Suppose we have 5 completely independent classifiers
If accuracy is 70% for each: * \(10\times(0.7)^3(0.3)^2 + 5\times(0.7)^4(0.3)^2 + (0.7)^5\) * 83.7% majority vote accuracy
With 101 independent classifiers * 99.9% majority vote accuracy
Create training, test and validation sets
library(ISLR); data(Wage); library(ggplot2); library(caret);
Wage <- subset(Wage,select=-c(logwage))
# Create a building data set and validation set
inBuild <- createDataPartition(y=Wage$wage,
p=0.7, list=FALSE)
validation <- Wage[-inBuild,]; buildData <- Wage[inBuild,]
inTrain <- createDataPartition(y=buildData$wage,
p=0.7, list=FALSE)
training <- buildData[inTrain,]; testing <- buildData[-inTrain,]
Create training, test and validation sets
dim(training)
[1] 1474 11
dim(testing)
[1] 628 11
dim(validation)
[1] 898 11
mod1 <- train(wage ~.,method="glm",data=training)

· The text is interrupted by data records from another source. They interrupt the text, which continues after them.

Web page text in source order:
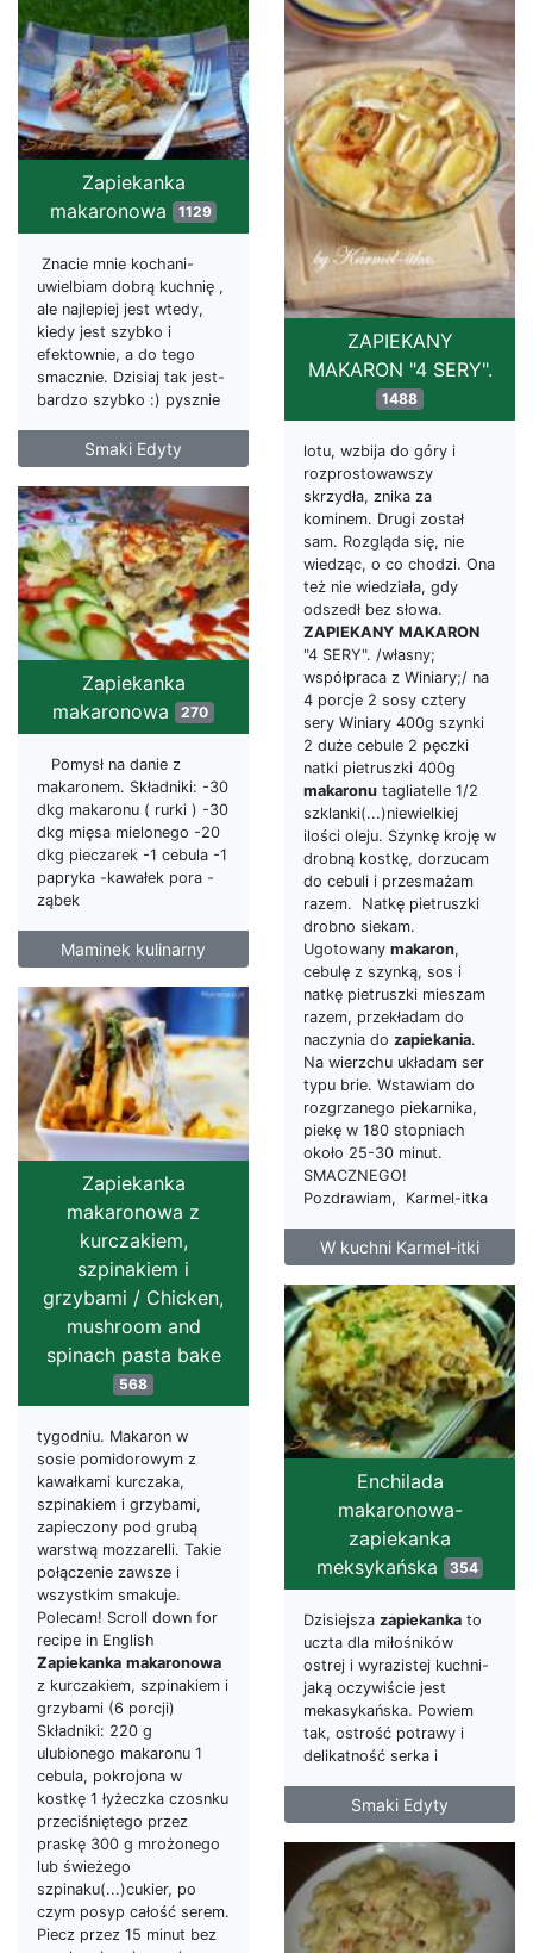
ZAPIEKANY
MAKARON "4 SERY".
1488
lotu, wzbija do góry i
rozprostowawszy
skrzydła, znika za
kominem. Drugi został
sam. Rozgląda się, nie
wiedząc, o co chodzi. Ona
też nie wiedziała, gdy
odszedł bez słowa.
ZAPIEKANY MAKARON
"4 SERY". /własny;
współpraca z Winiary;/ na
4 porcje 2 sosy cztery
sery Winiary 400g szynki
2 duże cebule 2 pęczki
natki pietruszki 400g
makaronu tagliatelle 1/2
szklanki(...)niewielkiej
ilości oleju. Szynkę kroję w
drobną kostkę, dorzucam
do cebuli i przesmażam
razem. Natkę pietruszki
drobno siekam.
Ugotowany makaron,
cebulę z szynką, sos i
natkę pietruszki mieszam
razem, przekładam do
naczynia do zapiekania.
Na wierzchu układam ser
typu brie. Wstawiam do
rozgrzanego piekarnika,
piekę w 180 stopniach
około 25-30 minut.
SMACZNEGO!
Pozdrawiam, Karmel-itka
W kuchni Karmel-itki
Zapiekanka
makaronowa
1129
Znacie mnie kochani-
uwielbiam dobrą kuchnię ,
ale najlepiej jest wtedy,
kiedy jest szybko i
efektownie, a do tego
smacznie. Dzisiaj tak jest-
bardzo szybko :) pysznie
Smaki Edyty
Zapiekanka
makaronowa 270
Pomysł na danie z
makaronem. Składniki: -30
dkg makaronu ( rurki ) -30
dkg mięsa mielonego -20
dkg pieczarek -1 cebula -1
papryka -kawałek pora -
ząbek
Maminek kulinarny
Zapiekanka
makaronowa z
kurczakiem,
szpinakiem i
grzybami / Chicken,
mushroom and
spinach pasta bake
568
tygodniu. Makaron w
sosie pomidorowym z
kawałkami kurczaka,
szpinakiem i grzybami,
zapieczony pod grubą
warstwą mozzarelli. Takie
połączenie zawsze i
wszystkim smakuje.
Polecam! Scroll down for
recipe in English
Zapiekanka makaronowa
z kurczakiem, szpinakiem i
grzybami (6 porcji)
Składniki: 220 g
ulubionego makaronu 1
cebula, pokrojona w
kostkę 1 łyżeczka czosnku
przeciśniętego przez
praskę 300 g mrożonego
lub świeżego
szpinaku(...)cukier, po
czym posyp całość serem.
Piecz przez 15 minut bez
Enchilada
makaronowa-
zapiekanka
meksykańska
354
Dzisiejsza zapiekanka to
uczta dla miłośników
ostrej i wyrazistej kuchni-
jaką oczywiście jest
mekasykańska. Powiem
tak, ostrość potrawy i
delikatność serka i
Smaki Edyty
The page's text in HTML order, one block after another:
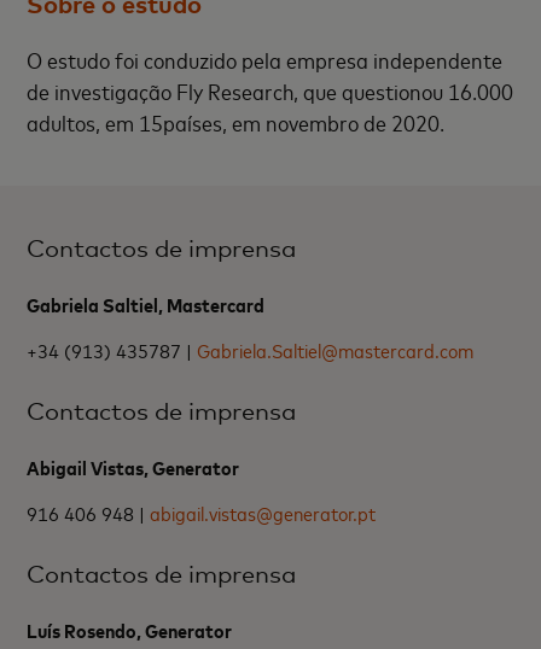
O estudo foi conduzido pela empresa independente
de investigação Fly Research, que questionou 16.000
adultos, em 15países, em novembro de 2020.
Contactos de imprensa
Gabriela Saltiel, Mastercard
+34 (913) 435787 | Gabriela.Saltiel@mastercard.com
Contactos de imprensa
Abigail Vistas, Generator
916 406 948 |abigail.vistas@generator.pt
Contactos de imprensa
Luís Rosendo, Generator
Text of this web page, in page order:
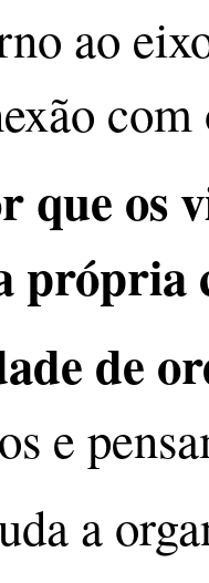
ao
que os
própria
de
e
a
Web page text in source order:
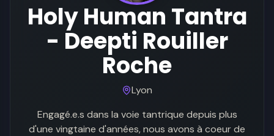
Holy Human Tantra
- Deepti Rouiller
Roche
Lyon
Engagé.e.s dans la voie tantrique depuis plus
d'une vingtaine d'années, nous avons à coeur de
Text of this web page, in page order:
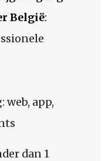
België:
app,
dan 1
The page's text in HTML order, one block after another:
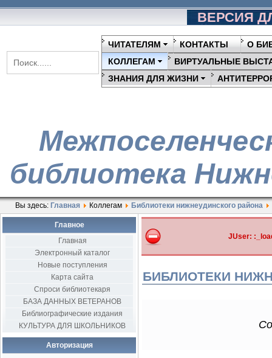
ВЕРСИЯ
ЧИТАТЕЛЯМ КОНТАКТЫ
О
КОЛЛЕГАМ
ВИРТУАЛЬНЫЕ
ЗНАНИЯ ДЛЯ ЖИЗНИ
библиотека
Вы здесь: Главная Коллегам Библиотеки нижнеудинского района
Главное
Главная
Электронный каталог
Новые поступления
Карта сайта
Спроси библиотекаря
БАЗА ДАННЫХ ВЕТЕРАНОВ
Библиографические издания
КУЛЬТУРА ДЛЯ ШКОЛЬНИКОВ
Авторизация
JUser:
БИБЛИОТЕКИ
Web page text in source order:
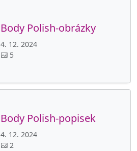
Body Polish-obrázky
4. 12. 2024
5
Body Polish-popisek
4. 12. 2024
2
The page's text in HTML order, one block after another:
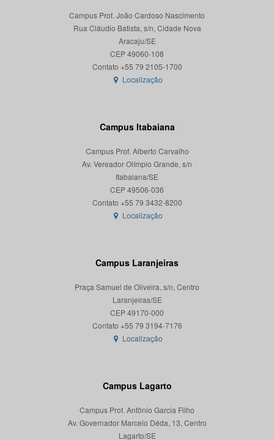
Campus Prof. João Cardoso Nascimento
Rua Cláudio Batista, s/n, Cidade Nova
Aracaju/SE
CEP 49060-108
Localização
Campus Itabaiana
Campus Prof. Alberto Carvalho
Av. Vereador Olímpio Grande, s/n
Itabaiana/SE
CEP 49506-036
Localização
Campus Laranjeiras
Praça Samuel de Oliveira, s/n, Centro
Laranjeiras/SE
CEP 49170-000
Localização
Campus Lagarto
Campus Prof. Antônio Garcia Filho
Av. Governador Marcelo Déda, 13, Centro
Lagarto/SE
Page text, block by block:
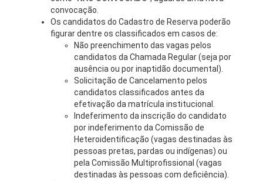
convocação.
Os candidatos do Cadastro de Reserva poderão
figurar dentre os classificados em casos de:
Não preenchimento das vagas pelos
candidatos da Chamada Regular (seja por
ausência ou por inaptidão documental).
Solicitação de Cancelamento pelos
candidatos classificados antes da
efetivação da matrícula institucional.
Indeferimento da inscrição do candidato
por indeferimento da Comissão de
Heteroidentificação (vagas destinadas às
pessoas pretas, pardas ou indígenas) ou
pela Comissão Multiprofissional (vagas
destinadas às pessoas com deficiência).
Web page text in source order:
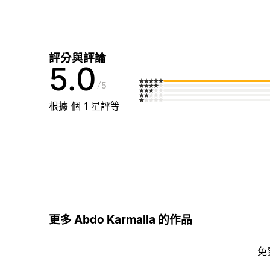
評分與評論
5.0 5
根據 個 1 星評等
更多 Abdo Karmalla 的作品
免
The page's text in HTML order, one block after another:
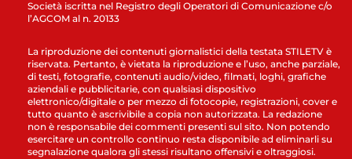
Società iscritta nel Registro degli Operatori di Comunicazione c/o
l’AGCOM al n. 20133
La riproduzione dei contenuti giornalistici della testata STILETV è
riservata. Pertanto, è vietata la riproduzione e l’uso, anche parziale,
di testi, fotografie, contenuti audio/video, filmati, loghi, grafiche
aziendali e pubblicitarie, con qualsiasi dispositivo
elettronico/digitale o per mezzo di fotocopie, registrazioni, cover e
tutto quanto è ascrivibile a copia non autorizzata. La redazione
non è responsabile dei commenti presenti sul sito. Non potendo
esercitare un controllo continuo resta disponibile ad eliminarli su
segnalazione qualora gli stessi risultano offensivi e oltraggiosi.
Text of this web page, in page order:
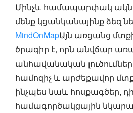
Մինչև համապարփակ
մենք կցանկանայինք ձեզ
MindOnMapԱյն առցանց
ծրագիր է, որն անվճար
անհավանական
համոզիչ և արժեքավոր
ինչպես նաև հոսքագծեր,
համագործակցային
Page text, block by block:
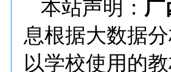
本站声明：
息根据大数据
以学校使用的
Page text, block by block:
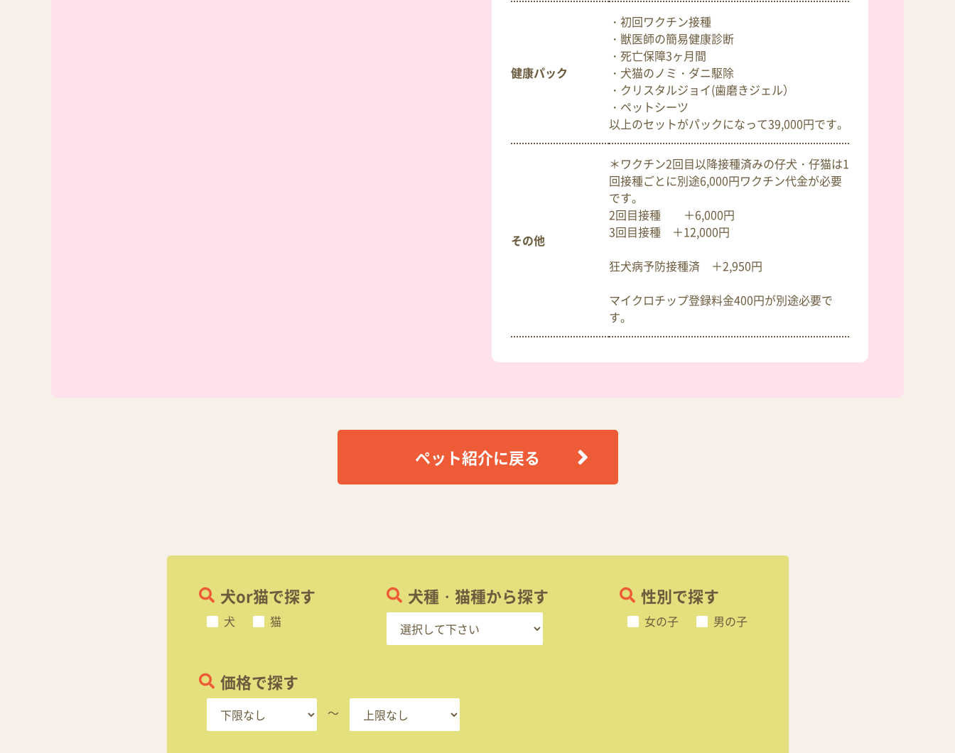
健康パック
・初回ワクチン接種
・獣医師の簡易健康診断
・死亡保障3ヶ月間
・犬猫のノミ・ダニ駆除
・クリスタルジョイ(歯磨きジェル）
・ペットシーツ
以上のセットがパックになって39,000円です。
その他
＊ワクチン2回目以降接種済みの仔犬・仔猫は1
回接種ごとに別途6,000円ワクチン代金が必要
です。
2回目接種 ＋6,000円
3回目接種 ＋12,000円
狂犬病予防接種済 ＋2,950円
マイクロチップ登録料金400円が別途必要で
す。
ペット紹介に戻る
犬or猫で探す
犬 猫
犬種・猫種から探す 性別で探す
女の子 男の子
価格で探す
～
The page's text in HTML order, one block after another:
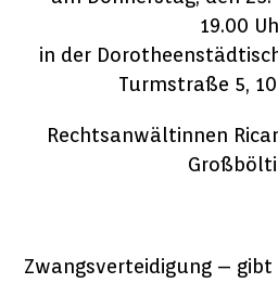
19.00
in der
Turmstraße 5,
Rechtsanwältinnen
Zwangsverteidigung – gibt
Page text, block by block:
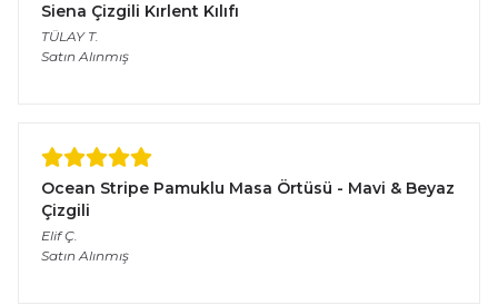
Siena Çizgili Kırlent Kılıfı
TÜLAY T.
Satın Alınmış
Ocean Stripe Pamuklu Masa Örtüsü - Mavi & Beyaz
Çizgili
Elif Ç.
Satın Alınmış
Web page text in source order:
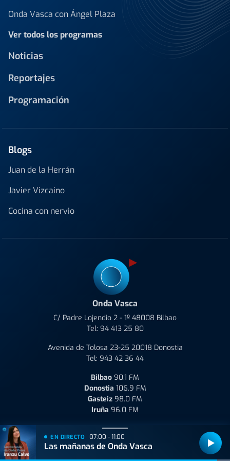
Onda Vasca con Ángel Plaza
Ver todos los programas
Noticias
Reportajes
Programación
Blogs
Juan de la Herrán
Javier Vizcaino
Cocina con nervio
Onda Vasca
C/ Padre Lojendio 2 - 1º 48008 Bilbao
Tel: 94 413 25 80
Avenida de Tolosa 23-25 20018 Donostia
Tel: 943 42 36 44
Bilbao 90.1 FM
Donostia 106.9 FM
Gasteiz 98.0 FM
Iruña 96.0 FM
Quiénes Somos Política de Privacidad
EN DIRECTO 07:00 - 11:00
Las mañanas de Onda Vasca

mod2 <- train(wage ~.,method="rf",
data=training,
trControl = trainControl(method="cv"),number=3)
pred1 <- predict(mod1,testing); pred2 <- predict(mod2,testing)
qplot(pred1,pred2,colour=wage,data=testing)
predDF <- data.frame(pred1,pred2,wage=testing$wage)
combModFit <- train(wage ~.,method="gam",data=predDF)
combPred <- predict(combModFit,predDF)
sqrt(sum((pred1-testing$wage)^2))
[1] 827.1
sqrt(sum((pred2-testing$wage)^2))
[1] 866.8
sqrt(sum((combPred-testing$wage)^2))
[1] 813.9
pred1V <- predict(mod1,validation); pred2V <- predict(mod2,validation)
predVDF <- data.frame(pred1=pred1V,pred2=pred2V)
combPredV <- predict(combModFit,predVDF)
sqrt(sum((pred1V-validation$wage)^2))
[1] 1003
sqrt(sum((pred2V-validation$wage)^2))
[1] 1068
sqrt(sum((combPredV-validation$wage)^2))
[1] 999.9